Downloading data from https://storage.googleapis.com/tensorflow/tf-keras-datasets/mnist.npz
Train data shape:  (49000, 28, 28)
Train labels shape:  (49000,) int32
Validation data shape:  (1000, 28, 28)
Validation labels shape:  (1000,)
Test data shape:  (10000, 28, 28)
Test labels shape:  (10000,)


In [16]:
class Dataset(object):
    def __init__(self, X, y, batch_size, shuffle=False):
        """
        Construct a Dataset object to iterate over data X and labels y
        
        Inputs:
        - X: Numpy array of data, of any shape
        - y: Numpy array of labels, of any shape but with y.shape[0] == X.shape[0]
        - batch_size: Integer giving number of elements per minibatch
        - shuffle: (optional) Boolean, whether to shuffle the data on each epoch
        """
        assert X.shape[0] == y.shape[0], 'Got different numbers of data and labels'
        self.X, self.y = X, y
        self.batch_size, self.shuffle = batch_size, shuffle

    def __iter__(self):
        N, B = self.X.shape[0], self.batch_size
        idxs = np.arange(N)
        if self.shuffle:
            np.random.shuffle(idxs)
        return iter((self.X[i:i+B], self.y[i:i+B]) for i in range(0, N, B))

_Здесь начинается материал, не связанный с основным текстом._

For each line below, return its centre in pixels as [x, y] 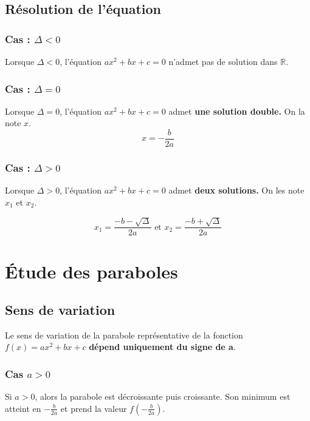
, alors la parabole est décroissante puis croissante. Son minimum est [163, 396]
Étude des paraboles [91, 271]
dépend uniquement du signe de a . [162, 347]
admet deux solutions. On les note [236, 190]
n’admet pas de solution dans [223, 61]
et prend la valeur [94, 408]
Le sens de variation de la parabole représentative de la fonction [124, 335]
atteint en [23, 408]

X_train, y_train, X_val, y_val, X_test, y_test = load_data()
X_train = X_train.reshape(-1, 28, 28, 1)
X_val = X_val.reshape(-1, 28, 28, 1)
X_test = X_test.reshape(-1, 28, 28, 1)
train_dset = Dataset(X_train, y_train, batch_size=64, shuffle=True)
val_dset = Dataset(X_val, y_val, batch_size=64, shuffle=False)
test_dset = Dataset(X_test, y_test, batch_size=64)

In [4]:
# We can iterate through a dataset like this:
for t, (x, y) in enumerate(train_dset):
    print(t, x.shape, y.shape)
    if t > 5: break

0 (64, 28, 28) (64,)
1 (64, 28, 28) (64,)
2 (64, 28, 28) (64,)
3 (64, 28, 28) (64,)
4 (64, 28, 28) (64,)
5 (64, 28, 28) (64,)
6 (64, 28, 28) (64,)


#  Keras Model Subclassing API


Для реализации собственной модели с помощью Keras Model Subclassing API необходимо выполнить следующие шаги:

1) Определить новый класс, который является наследником tf.keras.Model.

2) В методе __init__() определить все необходимые слои из модуля tf.keras.layer

3) Реализовать прямой проход в методе call() на основе слоев, объявленных в __init__()

Ниже приведен пример использования keras API для определения двухслойной полносвязной сети. 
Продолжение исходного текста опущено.